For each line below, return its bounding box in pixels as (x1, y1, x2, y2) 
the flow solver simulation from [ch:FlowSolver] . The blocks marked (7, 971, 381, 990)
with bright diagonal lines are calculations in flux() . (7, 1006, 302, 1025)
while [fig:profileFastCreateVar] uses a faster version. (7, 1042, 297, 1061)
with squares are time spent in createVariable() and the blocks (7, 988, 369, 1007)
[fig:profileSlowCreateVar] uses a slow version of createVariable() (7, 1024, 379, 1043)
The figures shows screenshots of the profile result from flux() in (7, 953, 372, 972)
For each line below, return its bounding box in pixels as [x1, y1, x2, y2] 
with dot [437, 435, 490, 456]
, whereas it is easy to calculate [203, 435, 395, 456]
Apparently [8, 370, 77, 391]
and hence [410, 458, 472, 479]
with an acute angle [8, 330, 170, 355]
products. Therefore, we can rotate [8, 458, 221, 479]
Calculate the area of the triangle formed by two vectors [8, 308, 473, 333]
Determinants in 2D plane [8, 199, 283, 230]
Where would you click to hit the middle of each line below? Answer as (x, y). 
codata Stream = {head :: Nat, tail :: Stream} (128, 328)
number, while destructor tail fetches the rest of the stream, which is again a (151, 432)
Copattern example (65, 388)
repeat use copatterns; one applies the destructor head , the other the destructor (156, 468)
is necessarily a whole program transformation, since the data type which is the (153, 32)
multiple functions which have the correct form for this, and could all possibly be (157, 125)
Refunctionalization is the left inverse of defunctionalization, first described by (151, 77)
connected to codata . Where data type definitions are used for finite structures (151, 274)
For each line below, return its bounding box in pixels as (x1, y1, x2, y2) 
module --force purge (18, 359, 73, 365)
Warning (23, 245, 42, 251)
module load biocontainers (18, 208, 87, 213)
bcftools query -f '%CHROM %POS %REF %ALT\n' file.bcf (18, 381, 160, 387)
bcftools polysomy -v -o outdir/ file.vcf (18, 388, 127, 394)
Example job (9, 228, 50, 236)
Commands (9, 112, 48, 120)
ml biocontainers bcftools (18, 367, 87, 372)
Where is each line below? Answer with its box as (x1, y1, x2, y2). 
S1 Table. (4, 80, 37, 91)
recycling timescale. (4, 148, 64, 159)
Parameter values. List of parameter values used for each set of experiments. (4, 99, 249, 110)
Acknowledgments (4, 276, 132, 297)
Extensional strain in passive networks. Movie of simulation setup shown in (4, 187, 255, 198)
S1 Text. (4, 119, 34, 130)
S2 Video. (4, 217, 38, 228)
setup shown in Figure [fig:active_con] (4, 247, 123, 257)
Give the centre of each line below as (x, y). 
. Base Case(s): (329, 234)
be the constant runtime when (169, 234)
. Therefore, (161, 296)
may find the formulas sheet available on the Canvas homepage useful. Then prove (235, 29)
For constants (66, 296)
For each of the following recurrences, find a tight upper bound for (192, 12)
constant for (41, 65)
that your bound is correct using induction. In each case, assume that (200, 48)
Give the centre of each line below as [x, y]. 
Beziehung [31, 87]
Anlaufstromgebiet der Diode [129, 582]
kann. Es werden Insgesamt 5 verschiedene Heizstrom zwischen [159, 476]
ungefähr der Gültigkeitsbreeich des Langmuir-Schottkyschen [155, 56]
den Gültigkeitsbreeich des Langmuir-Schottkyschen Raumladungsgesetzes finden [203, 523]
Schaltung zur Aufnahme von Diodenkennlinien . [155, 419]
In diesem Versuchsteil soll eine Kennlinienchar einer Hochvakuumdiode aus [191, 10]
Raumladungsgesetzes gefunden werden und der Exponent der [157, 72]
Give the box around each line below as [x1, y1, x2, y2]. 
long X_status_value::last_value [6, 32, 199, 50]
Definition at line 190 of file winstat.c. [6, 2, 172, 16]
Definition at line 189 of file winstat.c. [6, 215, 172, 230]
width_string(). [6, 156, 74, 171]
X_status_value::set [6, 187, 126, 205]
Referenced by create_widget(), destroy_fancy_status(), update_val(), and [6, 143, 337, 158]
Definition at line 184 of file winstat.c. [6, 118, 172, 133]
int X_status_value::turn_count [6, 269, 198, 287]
★ ★ ★ ★ ★ ★ ★
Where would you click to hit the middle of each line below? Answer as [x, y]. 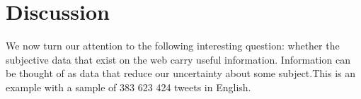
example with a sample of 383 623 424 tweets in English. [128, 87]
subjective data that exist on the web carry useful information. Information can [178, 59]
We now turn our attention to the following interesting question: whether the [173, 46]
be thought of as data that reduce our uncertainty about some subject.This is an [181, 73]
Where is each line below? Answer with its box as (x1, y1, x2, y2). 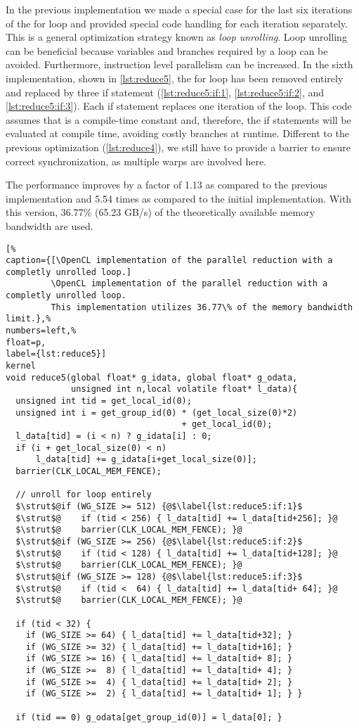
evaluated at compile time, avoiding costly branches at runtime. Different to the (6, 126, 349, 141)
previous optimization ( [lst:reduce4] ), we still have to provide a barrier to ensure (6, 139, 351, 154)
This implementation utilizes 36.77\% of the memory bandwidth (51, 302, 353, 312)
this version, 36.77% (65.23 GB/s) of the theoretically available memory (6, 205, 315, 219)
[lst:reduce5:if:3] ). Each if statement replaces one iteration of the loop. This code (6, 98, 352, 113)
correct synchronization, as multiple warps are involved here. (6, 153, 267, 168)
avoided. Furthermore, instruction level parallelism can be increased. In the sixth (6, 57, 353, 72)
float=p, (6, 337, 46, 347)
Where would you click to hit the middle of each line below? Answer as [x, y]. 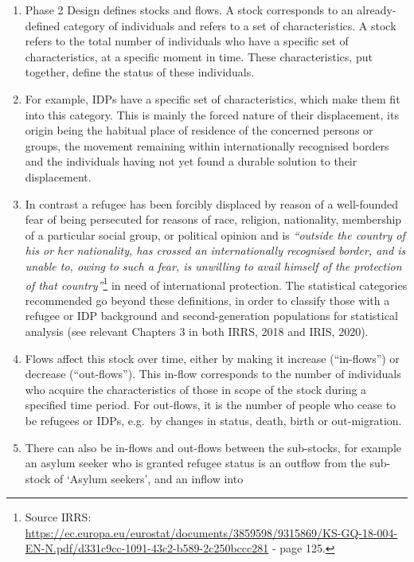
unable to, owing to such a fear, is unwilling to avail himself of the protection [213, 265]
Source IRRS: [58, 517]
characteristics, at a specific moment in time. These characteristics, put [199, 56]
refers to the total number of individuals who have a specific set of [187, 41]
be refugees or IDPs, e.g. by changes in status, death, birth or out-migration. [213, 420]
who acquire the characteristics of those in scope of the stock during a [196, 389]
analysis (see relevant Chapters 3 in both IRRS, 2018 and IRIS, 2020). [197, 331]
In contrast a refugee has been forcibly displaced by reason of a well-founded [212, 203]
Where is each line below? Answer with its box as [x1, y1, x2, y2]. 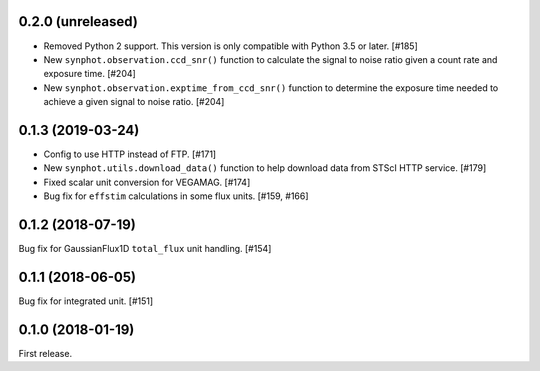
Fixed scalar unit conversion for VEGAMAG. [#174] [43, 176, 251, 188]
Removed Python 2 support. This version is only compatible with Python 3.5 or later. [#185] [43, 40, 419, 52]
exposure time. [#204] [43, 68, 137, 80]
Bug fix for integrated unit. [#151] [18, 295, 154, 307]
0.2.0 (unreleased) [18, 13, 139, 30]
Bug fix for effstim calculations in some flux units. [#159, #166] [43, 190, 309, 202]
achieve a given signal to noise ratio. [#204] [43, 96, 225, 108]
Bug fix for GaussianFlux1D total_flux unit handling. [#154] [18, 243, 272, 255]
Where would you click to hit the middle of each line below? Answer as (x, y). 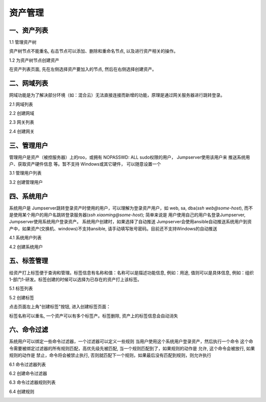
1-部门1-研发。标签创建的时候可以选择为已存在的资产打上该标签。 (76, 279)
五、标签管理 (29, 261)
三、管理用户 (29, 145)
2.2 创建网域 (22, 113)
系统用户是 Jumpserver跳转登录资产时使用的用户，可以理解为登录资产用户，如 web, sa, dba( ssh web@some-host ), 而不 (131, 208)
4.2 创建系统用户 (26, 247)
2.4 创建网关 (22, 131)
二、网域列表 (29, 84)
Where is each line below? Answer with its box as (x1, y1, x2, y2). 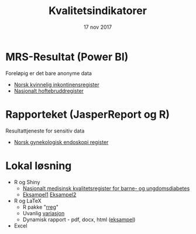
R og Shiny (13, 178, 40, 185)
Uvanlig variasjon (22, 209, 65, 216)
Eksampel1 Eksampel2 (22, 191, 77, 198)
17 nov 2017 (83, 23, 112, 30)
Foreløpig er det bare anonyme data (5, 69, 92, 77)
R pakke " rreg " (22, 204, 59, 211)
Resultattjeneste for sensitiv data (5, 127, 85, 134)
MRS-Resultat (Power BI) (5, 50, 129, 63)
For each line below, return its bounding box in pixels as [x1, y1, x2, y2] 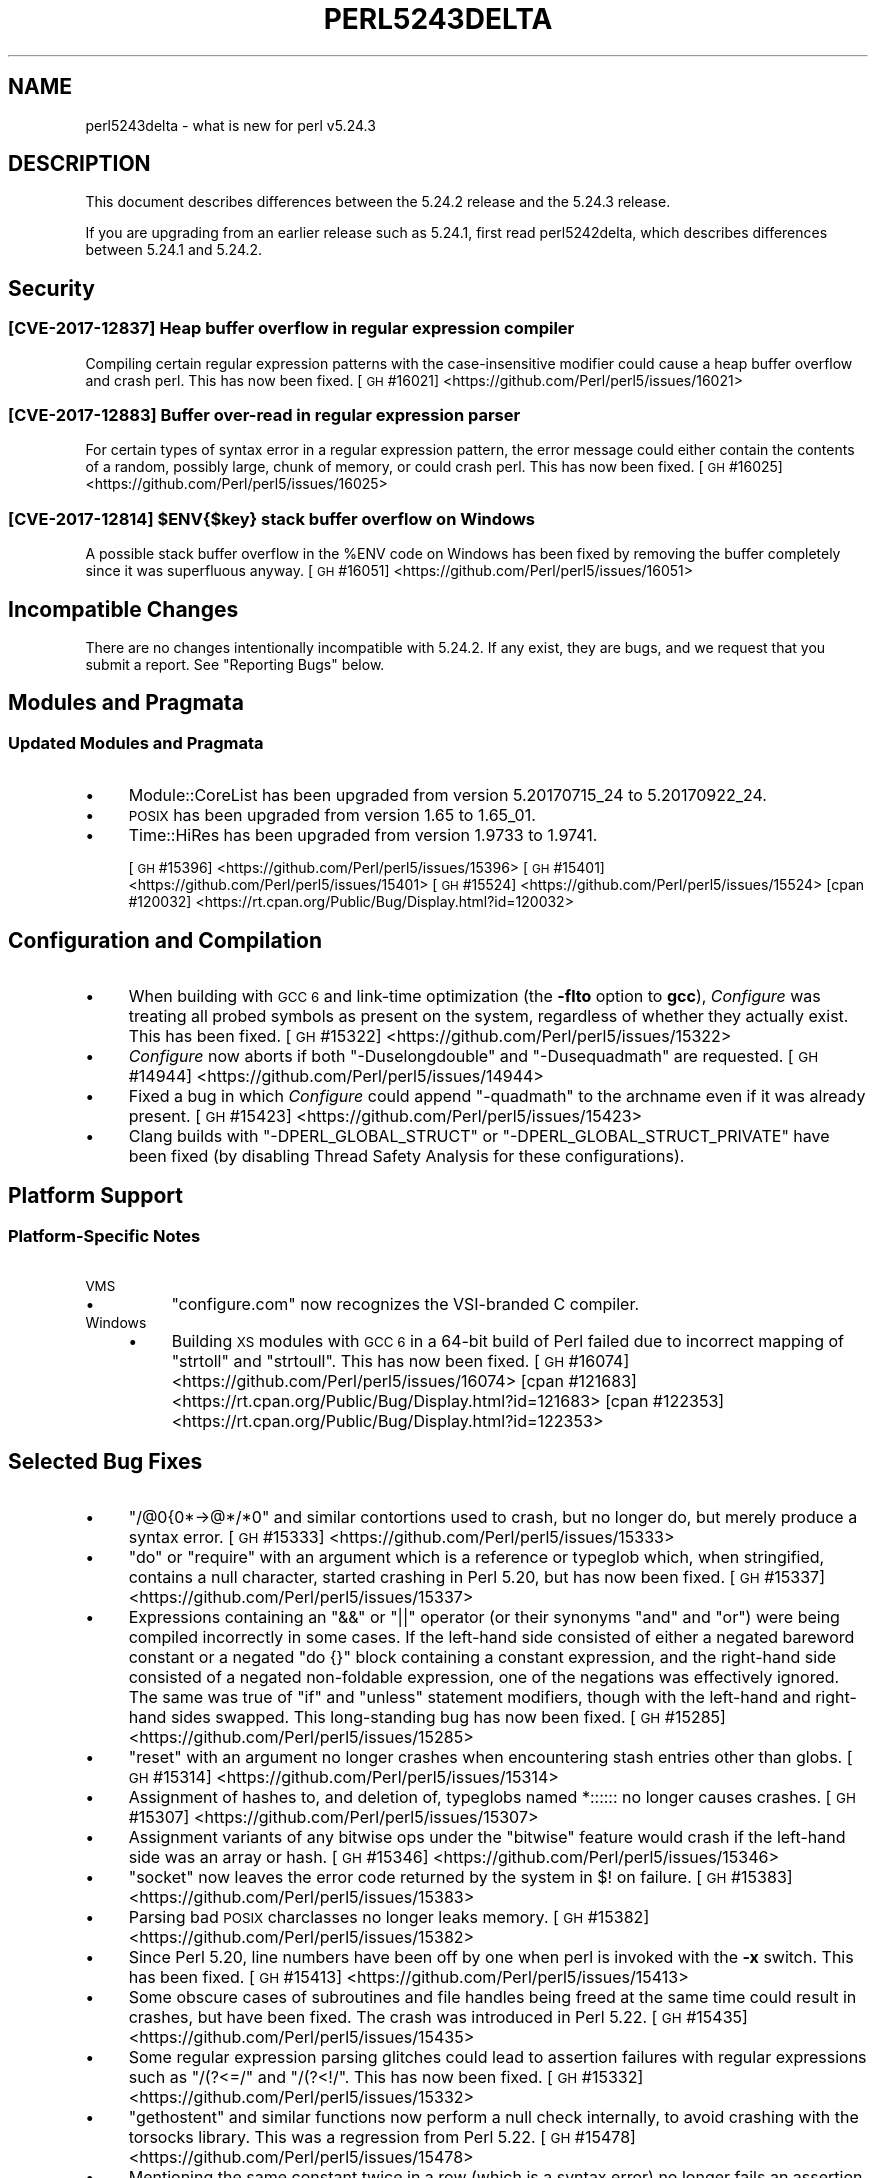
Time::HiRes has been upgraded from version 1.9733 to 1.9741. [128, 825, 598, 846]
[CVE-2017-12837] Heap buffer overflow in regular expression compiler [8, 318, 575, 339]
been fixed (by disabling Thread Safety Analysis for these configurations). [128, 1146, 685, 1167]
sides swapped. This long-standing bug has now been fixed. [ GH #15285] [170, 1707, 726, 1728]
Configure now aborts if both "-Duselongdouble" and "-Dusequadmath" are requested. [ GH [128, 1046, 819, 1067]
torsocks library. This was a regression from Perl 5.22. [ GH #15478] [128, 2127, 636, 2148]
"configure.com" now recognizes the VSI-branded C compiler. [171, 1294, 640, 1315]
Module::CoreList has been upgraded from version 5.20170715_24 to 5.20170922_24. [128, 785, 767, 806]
★ ★ ★ ★ ★ ★ ★
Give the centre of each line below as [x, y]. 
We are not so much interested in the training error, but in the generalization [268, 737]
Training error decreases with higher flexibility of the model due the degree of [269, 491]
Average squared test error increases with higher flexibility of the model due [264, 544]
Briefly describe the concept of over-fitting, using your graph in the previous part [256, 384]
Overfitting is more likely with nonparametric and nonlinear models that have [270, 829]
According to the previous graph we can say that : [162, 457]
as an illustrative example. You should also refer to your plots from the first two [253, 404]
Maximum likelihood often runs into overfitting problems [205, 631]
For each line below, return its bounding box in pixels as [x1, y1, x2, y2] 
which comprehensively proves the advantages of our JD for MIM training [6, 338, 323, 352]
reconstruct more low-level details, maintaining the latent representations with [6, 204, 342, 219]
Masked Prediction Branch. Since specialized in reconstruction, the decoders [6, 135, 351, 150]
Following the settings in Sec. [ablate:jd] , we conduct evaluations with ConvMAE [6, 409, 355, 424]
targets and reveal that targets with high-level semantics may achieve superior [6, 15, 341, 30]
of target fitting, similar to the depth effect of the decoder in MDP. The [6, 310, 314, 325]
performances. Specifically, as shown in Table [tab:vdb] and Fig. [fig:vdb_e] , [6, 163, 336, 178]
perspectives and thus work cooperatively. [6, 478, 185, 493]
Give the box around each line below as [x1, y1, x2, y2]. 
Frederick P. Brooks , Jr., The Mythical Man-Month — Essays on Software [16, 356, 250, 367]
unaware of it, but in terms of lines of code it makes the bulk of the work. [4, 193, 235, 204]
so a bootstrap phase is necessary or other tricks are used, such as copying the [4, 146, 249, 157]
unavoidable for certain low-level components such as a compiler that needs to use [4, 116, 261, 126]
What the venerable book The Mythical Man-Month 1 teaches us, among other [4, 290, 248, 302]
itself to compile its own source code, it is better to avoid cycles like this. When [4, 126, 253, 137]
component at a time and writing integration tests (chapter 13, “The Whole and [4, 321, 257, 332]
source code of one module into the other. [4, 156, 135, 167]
★ ★ ★ ★ ★ ★ ★
Out of the records above, return only the lines from the one with "R og Shiny (13, 178, 40, 185)" through the one with "Time::HiRes has been", exactly, and none of the pictures.

* FINAL ANSWER:
R og Shiny (13, 178, 40, 185)
Uvanlig variasjon (22, 209, 65, 216)
Eksampel1 Eksampel2 (22, 191, 77, 198)
17 nov 2017 (83, 23, 112, 30)
Foreløpig er det bare anonyme data (5, 69, 92, 77)
R pakke " rreg " (22, 204, 59, 211)
Resultattjeneste for sensitiv data (5, 127, 85, 134)
MRS-Resultat (Power BI) (5, 50, 129, 63)
For each line below, return its bounding box in pixels as [x1, y1, x2, y2] 
Time::HiRes has been upgraded from version 1.9733 to 1.9741. [128, 825, 598, 846]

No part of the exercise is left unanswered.